Saturday, August 14, 2010

DOUBT

This time, I cant be stopped. I'll fight, I'll risk everything, try everything. will make you down on your kneels. Believe me and try me. this's final decision. I need to move on, need to know.
----------
I wrote down that stupid stats in my FB. I was scared if I’ve lost my mind. Tetapi mungkin iya, aku sedang kehilangan pikiran sehatku. I don’t wanna my lust and desire take control of me. In fact, aku sama sekali tidak tahu. Just don’t know what to do.
Everytime I see that face make me things my life’ll e over. Banyak yang masih ingin aku kejar, banyak hal yang masih ingin aku lakukan.
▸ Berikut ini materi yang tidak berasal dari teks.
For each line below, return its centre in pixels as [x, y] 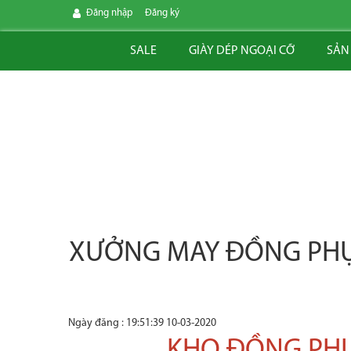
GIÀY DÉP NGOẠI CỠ [241, 51]
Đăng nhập [109, 13]
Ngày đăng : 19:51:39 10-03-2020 [142, 323]
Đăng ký [162, 13]
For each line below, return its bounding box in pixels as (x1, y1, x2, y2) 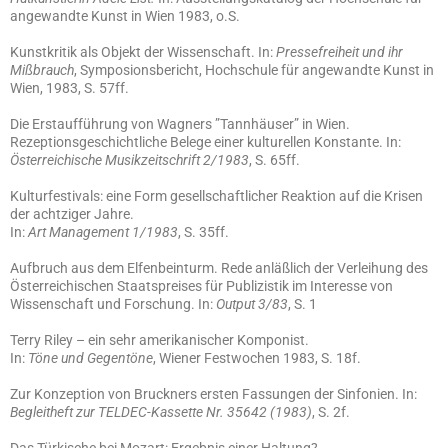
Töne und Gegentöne (28, 350, 153, 366)
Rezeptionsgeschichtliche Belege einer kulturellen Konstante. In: (10, 134, 401, 150)
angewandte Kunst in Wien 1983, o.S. (10, 8, 240, 24)
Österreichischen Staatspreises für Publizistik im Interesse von (10, 278, 393, 294)
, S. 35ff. (178, 224, 229, 240)
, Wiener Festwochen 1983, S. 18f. (153, 350, 361, 366)
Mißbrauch (10, 62, 74, 78)
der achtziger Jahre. (10, 206, 134, 222)
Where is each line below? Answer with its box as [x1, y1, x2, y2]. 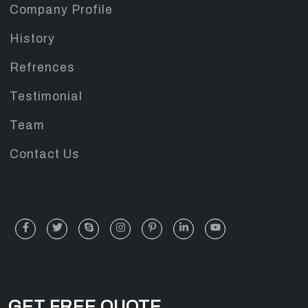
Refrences [10, 60, 75, 74]
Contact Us [10, 147, 80, 161]
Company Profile [10, 3, 113, 16]
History [10, 32, 55, 45]
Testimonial [10, 89, 82, 103]
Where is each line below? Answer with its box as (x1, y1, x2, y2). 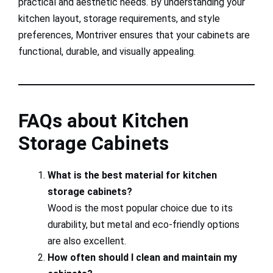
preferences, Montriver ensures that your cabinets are (18, 29, 250, 41)
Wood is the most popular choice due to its (48, 202, 233, 214)
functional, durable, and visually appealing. (18, 45, 196, 57)
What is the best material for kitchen (48, 169, 217, 181)
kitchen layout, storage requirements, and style (18, 12, 220, 24)
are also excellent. (48, 235, 126, 247)
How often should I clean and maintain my (48, 251, 237, 263)
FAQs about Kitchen (18, 109, 189, 132)
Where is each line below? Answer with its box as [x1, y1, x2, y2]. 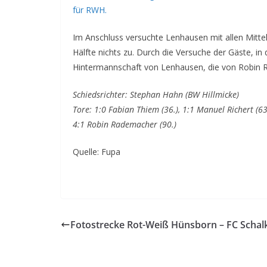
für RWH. [73, 4, 107, 15]
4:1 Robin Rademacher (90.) [73, 118, 176, 130]
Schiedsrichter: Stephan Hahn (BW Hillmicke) [73, 88, 241, 100]
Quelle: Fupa [73, 145, 120, 157]
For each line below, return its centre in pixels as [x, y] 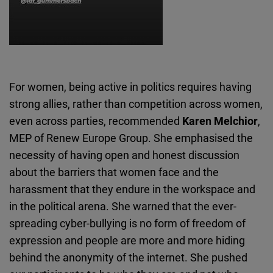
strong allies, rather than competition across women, [136, 104]
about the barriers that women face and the [114, 172]
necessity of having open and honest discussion [124, 155]
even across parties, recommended [96, 121]
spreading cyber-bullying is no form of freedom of [127, 223]
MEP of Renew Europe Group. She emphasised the [131, 138]
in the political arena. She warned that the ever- [123, 206]
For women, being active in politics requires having [130, 87]
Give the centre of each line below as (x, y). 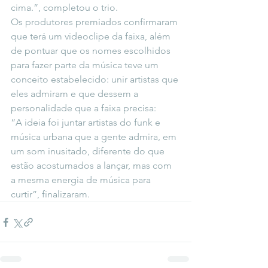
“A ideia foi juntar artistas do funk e (87, 122)
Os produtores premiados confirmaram (95, 22)
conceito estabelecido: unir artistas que (96, 79)
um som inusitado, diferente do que (89, 151)
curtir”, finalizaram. (50, 194)
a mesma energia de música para (82, 180)
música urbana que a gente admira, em (95, 137)
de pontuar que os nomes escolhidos (92, 51)
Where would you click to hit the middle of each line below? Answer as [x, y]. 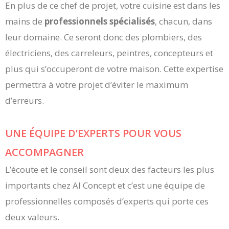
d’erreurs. [25, 101]
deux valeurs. [33, 217]
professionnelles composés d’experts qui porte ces [107, 201]
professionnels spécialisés [100, 21]
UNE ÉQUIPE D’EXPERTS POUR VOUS [93, 133]
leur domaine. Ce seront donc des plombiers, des [104, 37]
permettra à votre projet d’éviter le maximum [97, 85]
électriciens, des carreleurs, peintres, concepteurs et [109, 53]
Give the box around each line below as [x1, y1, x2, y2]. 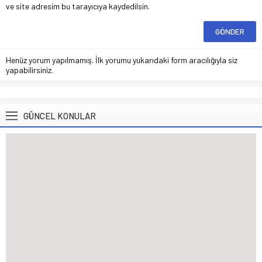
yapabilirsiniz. [6, 64, 53, 75]
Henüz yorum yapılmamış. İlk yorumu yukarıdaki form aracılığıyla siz [6, 54, 237, 65]
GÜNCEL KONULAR [23, 110, 96, 121]
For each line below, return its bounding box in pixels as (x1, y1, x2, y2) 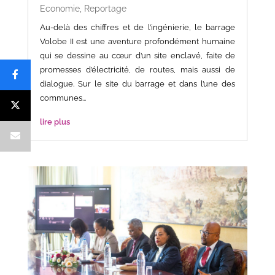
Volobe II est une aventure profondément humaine (39, 36, 236, 46)
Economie (39, 3, 80, 14)
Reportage (83, 3, 126, 14)
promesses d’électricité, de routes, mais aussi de (39, 64, 236, 74)
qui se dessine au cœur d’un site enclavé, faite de (39, 50, 236, 60)
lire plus (39, 117, 70, 126)
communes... (39, 93, 86, 103)
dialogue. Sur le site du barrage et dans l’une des (39, 79, 236, 88)
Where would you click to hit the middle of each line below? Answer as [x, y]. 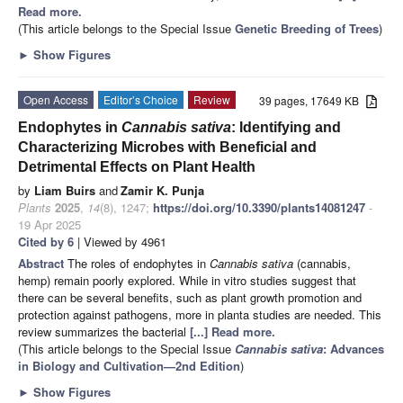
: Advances [354, 348]
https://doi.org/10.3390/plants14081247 [259, 207]
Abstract [43, 263]
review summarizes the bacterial [104, 331]
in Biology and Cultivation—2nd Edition [129, 365]
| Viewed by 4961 [120, 241]
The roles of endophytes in [139, 263]
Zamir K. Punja [162, 190]
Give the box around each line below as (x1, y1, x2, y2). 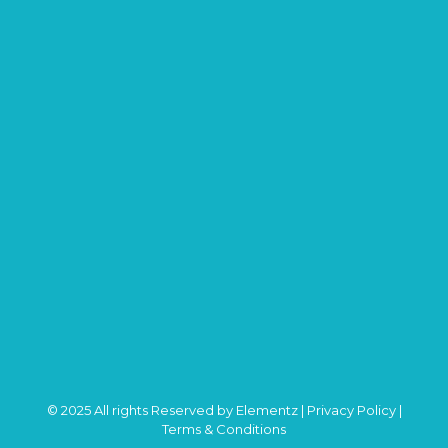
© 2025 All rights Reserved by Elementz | (46, 401, 307, 418)
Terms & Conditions (162, 420, 286, 437)
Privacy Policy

Banyak yang ingin aku buktikan kalau aku worth enough to life.
Hidup tidak sekedar bernafas memang. Seperti semua ada dicampur kedalam sana. Ketakutan, luka, amarah, hasrat dan ambisi-ambisi. [dan aku merasa tolol karena terus menulis hal yang sama berulang-ulang]
What would I do if I find someone who I really want and loves me back? Ignore or what? Sementara aku tidak akan mau melepas hal yang kurintis dari awal, dengan susah payah hancur dalam sebuah hubungan yang orang-orang sebut ‘love’. Selain itu, I don’t wanna risk something if I still have quest like, “what is true love?” “That love is real or not?”
Can I hold this feeling anymore? If I can, how long?
I was wrong. I was so stupid.
------------------
I saw you, I wanted you, I got you, I liked you, I loved you, I lost you, I miss you.